Reproduce the records. Keep every word exact and include no images.

▶ **Records from a data collection**
--

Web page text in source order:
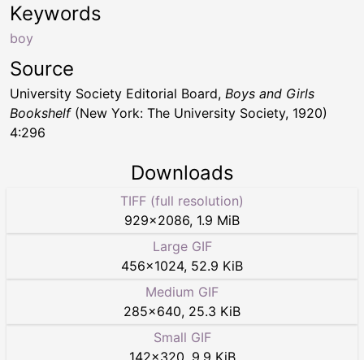
Keywords
boy
Source
University Society Editorial Board, Boys and Girls
Bookshelf(New York: The University Society, 1920)
4:296
Downloads
TIFF (full resolution)
929×2086, 1.9 MiB
Large GIF
456×1024, 52.9 KiB
Medium GIF
285×640, 25.3 KiB
Small GIF
142×320 9.9 KiB
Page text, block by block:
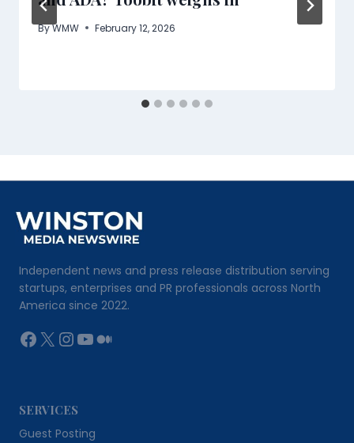
ByWMW February 12, 2026
Independent news and press release distribution serving
startups, enterprises and PR professionals across North
America since 2022.
Facebook
X Instagram
YouTube
Medium
SERVICES
Guest Posting
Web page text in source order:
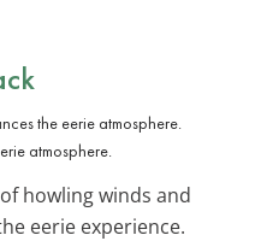
atmosphere.
of howling winds and
eerie experience.
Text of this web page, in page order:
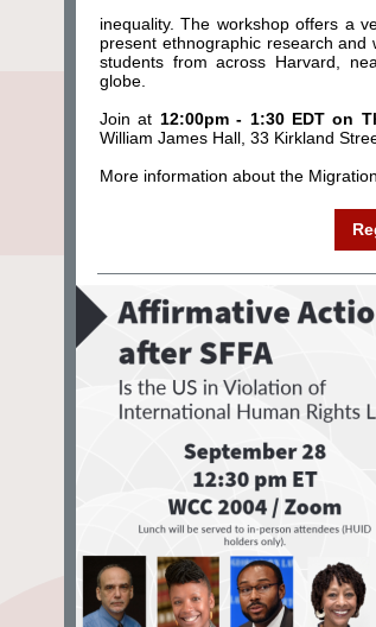
inequality. The workshop offers a
present ethnographic research
students from across Harvard,
globe.
Join at 12:00pm - 1:30 EDT on
William James Hall, 33 Kirkland
More information about the
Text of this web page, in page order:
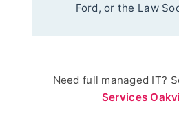
Ford, or the Law
Need full managed IT?
Services
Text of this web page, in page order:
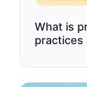
What is
practices
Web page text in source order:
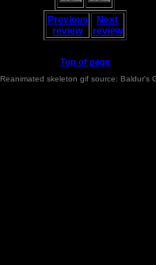
Previous
review
Next
review
Top of page
Reanimated skeleton gif source: Baldur's
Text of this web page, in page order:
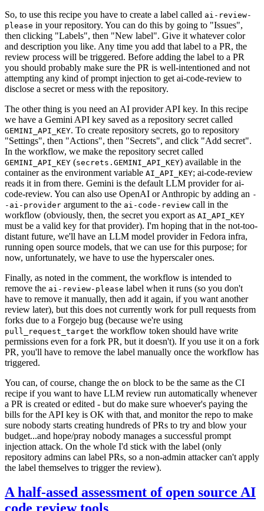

--

▶ **Result of the task**
Web page text in source order:
Keywords
boy
Source
University Society Editorial Board, Boys and Girls
Bookshelf(New York: The University Society, 1920)
4:296
Downloads
TIFF (full resolution)
929×2086, 1.9 MiB
Large GIF
456×1024, 52.9 KiB
Medium GIF
285×640, 25.3 KiB
Small GIF
142×320 9.9 KiB
Page text, block by block:
ByWMW February 12, 2026
Independent news and press release distribution serving
startups, enterprises and PR professionals across North
America since 2022.
Facebook
X Instagram
YouTube
Medium
SERVICES
Guest Posting
Web page text in source order:
atmosphere.
of howling winds and
eerie experience.
Text of this web page, in page order:
inequality. The workshop offers a
present ethnographic research
students from across Harvard,
globe.
Join at 12:00pm - 1:30 EDT on
William James Hall, 33 Kirkland
More information about the
Text of this web page, in page order:
Ford, or the Law
Need full managed IT?
Services
Text of this web page, in page order:
What is
practices
Web page text in source order:
Previous
review
Next
review
Top of page
Reanimated skeleton gif source: Baldur's
Text of this web page, in page order:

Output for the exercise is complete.